◆ About this exercise
The full text of the records below, minus any pictures, should be given back word for word.
[Opening Records supplied section]
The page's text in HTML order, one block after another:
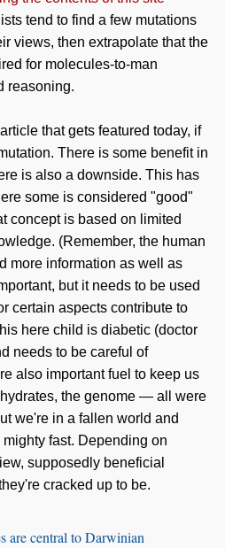
tend to find a few mutations
views, then extrapolate that the
for molecules-to-man
reasoning.
that gets featured today, if
There is some benefit in
is also a downside. This has
some is considered "good"
concept is based on limited
(Remember, the human
more information as well as
but it needs to be used
certain aspects contribute to
here child is diabetic (doctor
needs to be careful of
also important fuel to keep us
the genome — all were
we're in a fallen world and
fast. Depending on
supposedly beneficial
cracked up to be.
are central to Darwinian
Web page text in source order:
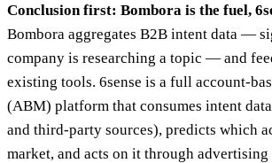
Conclusion first: Bombora is the fuel,
Bombora aggregates B2B intent data —
company is researching a topic — and
existing tools. 6sense is a full account-
(ABM) platform that consumes intent
and third-party sources), predicts which
market, and acts on it through advertising
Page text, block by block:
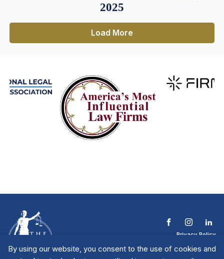
By using our website, you consent to the use of cookies and
2025
Load More
Privacy Policy
Contact The NTL
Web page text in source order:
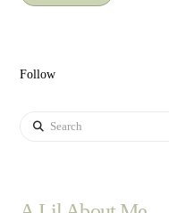
Follow
Search
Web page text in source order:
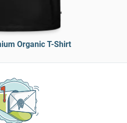
Organic T-Shirt
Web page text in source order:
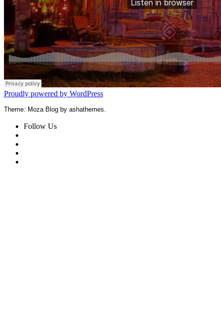
Proudly powered by WordPress
Theme: Moza Blog by ashathemes.
Follow Us
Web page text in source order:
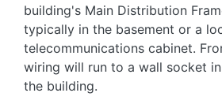
building's Main Distribution
typically in the basement or a
telecommunications cabinet.
wiring will run to a wall socket
the building.
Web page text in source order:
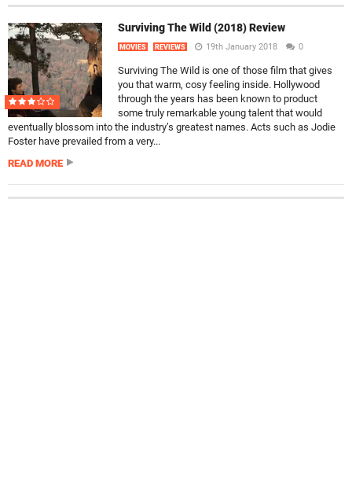
Surviving The Wild (2018) Review
MOVIES REVIEWS 19th January 2018 0
Surviving The Wild is one of those film that gives
you that warm, cosy feeling inside. Hollywood
through the years has been known to product
some truly remarkable young talent that would
eventually blossom into the industry’s greatest names. Acts such as Jodie
Foster have prevailed from a very...
READ MORE
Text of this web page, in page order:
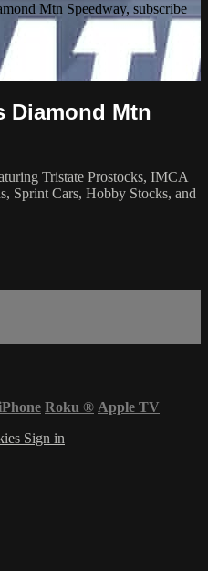
Mtn Speedway, subscribe
Diamond Mtn
Tristate Prostocks, IMCA
Sprint Cars, Hobby Stocks, and
Roku ® Apple TV
Sign in
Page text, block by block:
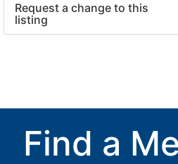
Request a change to this
listing
Find a
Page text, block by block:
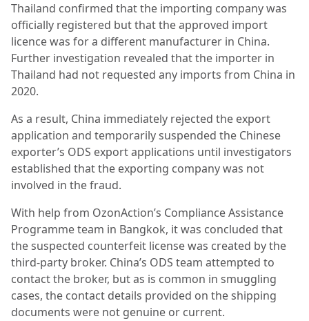
Thailand confirmed that the importing company was
officially registered but that the approved import
licence was for a different manufacturer in China.
Further investigation revealed that the importer in
Thailand had not requested any imports from China in
2020.
As a result, China immediately rejected the export
application and temporarily suspended the Chinese
exporter’s ODS export applications until investigators
established that the exporting company was not
involved in the fraud.
With help from OzonAction’s Compliance Assistance
Programme team in Bangkok, it was concluded that
the suspected counterfeit license was created by the
third-party broker. China’s ODS team attempted to
contact the broker, but as is common in smuggling
cases, the contact details provided on the shipping
documents were not genuine or current.
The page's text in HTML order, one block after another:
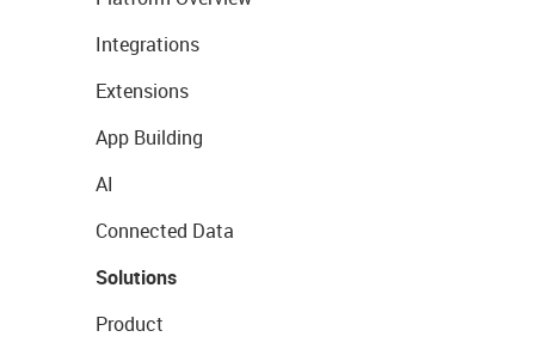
[Closing Records supplied section]
◆ Solution to the problem
The page's text in HTML order, one block after another:
tend to find a few mutations
views, then extrapolate that the
for molecules-to-man
reasoning.
that gets featured today, if
There is some benefit in
is also a downside. This has
some is considered "good"
concept is based on limited
(Remember, the human
more information as well as
but it needs to be used
certain aspects contribute to
here child is diabetic (doctor
needs to be careful of
also important fuel to keep us
the genome — all were
we're in a fallen world and
fast. Depending on
supposedly beneficial
cracked up to be.
are central to Darwinian
Web page text in source order:
Conclusion first: Bombora is the fuel,
Bombora aggregates B2B intent data —
company is researching a topic — and
existing tools. 6sense is a full account-
(ABM) platform that consumes intent
and third-party sources), predicts which
market, and acts on it through advertising
Page text, block by block:
By using our website, you consent to the use of cookies and
2025
Load More
Privacy Policy
Contact The NTL
Web page text in source order:
Follow
Search
Web page text in source order:
Organic T-Shirt
Web page text in source order:
Proudly powered by WordPress
Theme: Moza Blog by ashathemes.
Follow Us
Web page text in source order:
building's Main Distribution
typically in the basement or a
telecommunications cabinet.
wiring will run to a wall socket
the building.
Web page text in source order:
Surviving The Wild (2018) Review
MOVIES REVIEWS 19th January 2018 0
Surviving The Wild is one of those film that gives
you that warm, cosy feeling inside. Hollywood
through the years has been known to product
some truly remarkable young talent that would
eventually blossom into the industry’s greatest names. Acts such as Jodie
Foster have prevailed from a very...
READ MORE
Text of this web page, in page order:
Mtn Speedway, subscribe
Diamond Mtn
Tristate Prostocks, IMCA
Sprint Cars, Hobby Stocks, and
Roku ® Apple TV
Sign in
Page text, block by block:
Request a change to this
listing
Find a
Page text, block by block:
Thailand confirmed that the importing company was
officially registered but that the approved import
licence was for a different manufacturer in China.
Further investigation revealed that the importer in
Thailand had not requested any imports from China in
2020.
As a result, China immediately rejected the export
application and temporarily suspended the Chinese
exporter’s ODS export applications until investigators
established that the exporting company was not
involved in the fraud.
With help from OzonAction’s Compliance Assistance
Programme team in Bangkok, it was concluded that
the suspected counterfeit license was created by the
third-party broker. China’s ODS team attempted to
contact the broker, but as is common in smuggling
cases, the contact details provided on the shipping
documents were not genuine or current.
The page's text in HTML order, one block after another:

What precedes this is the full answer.